Lucas Berredo – O que você está achando do rendimento do Barrichello na Indy?

Até agora? De ok para fraco. E acho que ele diria a mesma coisa. Se você perguntar para ele sobre as provas até agora, e se ele for sincero, não sei se ele vai falar que está extremamente contente. Principalmente nas pistas mistas. Tudo bem, você pode alegar que ele nunca correu de Indy, mas ele tem mais quilometragem em carro de corrida do que seis, sete pilotos juntos. Então, uma coisa compensa a outra. “Ah, ele nunca correu de oval”? Sim, mas também tem uma série de pilotos que nunca correram de oval e foram muito bem. A primeira vez que fui para Indianápolis, cheguei em segundo, e eu nunca tinha corrido em oval. Pelo amor de Deus, eu não estou aqui para fazer comparação nenhuma, mas estou dizendo o que eu acho que está se passando na cabeça dele. Eu conheço sua capacidade e sei que ele é muito mais capaz do que os resultados que ele teve até agora na Indy possam indicar. Ele, como competidor feroz que eu sei que ele é, no fundo, no fundo, no fundo, não deve estar feliz. Ele não saiu da F1 para ir para a Indy e andar em oitavo, décimo, 15º.
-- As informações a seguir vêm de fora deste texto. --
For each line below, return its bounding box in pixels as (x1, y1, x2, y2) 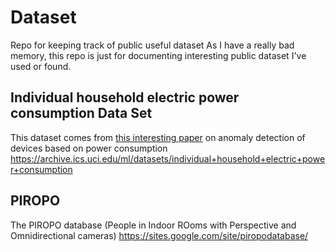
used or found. (10, 60, 72, 72)
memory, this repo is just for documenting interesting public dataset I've (10, 49, 307, 61)
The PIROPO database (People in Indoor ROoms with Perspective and (10, 219, 297, 231)
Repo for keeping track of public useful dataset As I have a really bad (10, 39, 295, 51)
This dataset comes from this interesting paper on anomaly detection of (10, 131, 306, 143)
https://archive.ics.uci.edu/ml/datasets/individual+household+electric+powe (10, 152, 326, 165)
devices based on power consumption (10, 142, 168, 154)
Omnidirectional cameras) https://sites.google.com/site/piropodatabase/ (10, 229, 309, 241)
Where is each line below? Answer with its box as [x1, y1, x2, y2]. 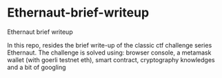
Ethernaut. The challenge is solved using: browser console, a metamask [7, 48, 212, 57]
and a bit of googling [7, 63, 67, 71]
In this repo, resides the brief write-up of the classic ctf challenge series [7, 41, 212, 49]
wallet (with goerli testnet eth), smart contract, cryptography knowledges [7, 55, 215, 64]
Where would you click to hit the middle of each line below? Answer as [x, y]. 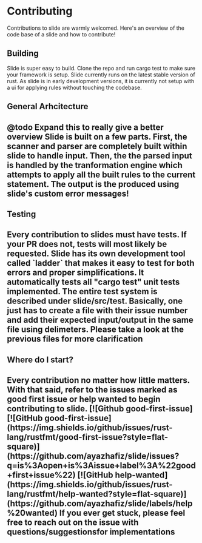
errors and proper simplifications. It [76, 273]
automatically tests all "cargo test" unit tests [93, 282]
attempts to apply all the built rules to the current [101, 174]
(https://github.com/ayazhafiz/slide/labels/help [100, 504]
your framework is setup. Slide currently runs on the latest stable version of [101, 75]
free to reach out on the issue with [73, 523]
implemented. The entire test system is [82, 292]
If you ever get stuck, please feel [122, 513]

Lucas Berredo – Mas isso também não é reflexo da equipe pela qual ele está correndo?

As primeiras comparações que a gente tem é com o companheiro de equipe. Querendo ou não, o Tony [Kanaan] está tendo uma temporada difícil até agora, mas, comparado com a do Rubinho, ele apareceu muito mais. Temos que lembrar também que eles são grandes amigos, então é claro que o Tony tenta acelerar o máximo possível o processo de aprendizagem do Rubinho, principalmente no que diz respeito aos ovais. Só que, no fim das contas, você está sozinho no carro. Outra coisa que vi: no momento em que ele saiu da F1, ele achou que iria entrar na “Red Bull da Indy”, que a equipe do Tony fosse ser melhor do que ela é. E não é o caso. A equipe do Tony está muito abaixo da Penske e da Ganassi. É óbvio que, se você não tiver material de ponta para competir, nunca vai conseguir fazer nada. Temos que lembrar que o pessoal que guia de Penske e Ganassi não é idiota. Eles aceleram para caramba e tem uma experiência gigante na Indy. Talvez ele achasse que a transição seria menos difícil do que está sendo. Mas lá tem gente que acelera. Eu vi isso quando fui para lá. Isso fez com que eu pagasse a língua, porque eu achei que o pessoal do outro lado do “laguinho” não acelerava tanto quanto os do Velho Continente. O automobilismo americano tem aquele perfil mais tranquilo, todos falam com todos, mas, na hora de bandeira verde, ninguém quer saber. Todos querem sentar, acelerar, e “se vira, negão”. Mas nada impede que ele não possa se adaptar e, tendo a oportunidade correta, ter sucesso na Indy. Eu ficaria surpreso se ele não tivesse sucesso na Indy. Não sei o que falta ele ainda se adaptar, mas uma coisa eu tenho certeza: falta de talento não é.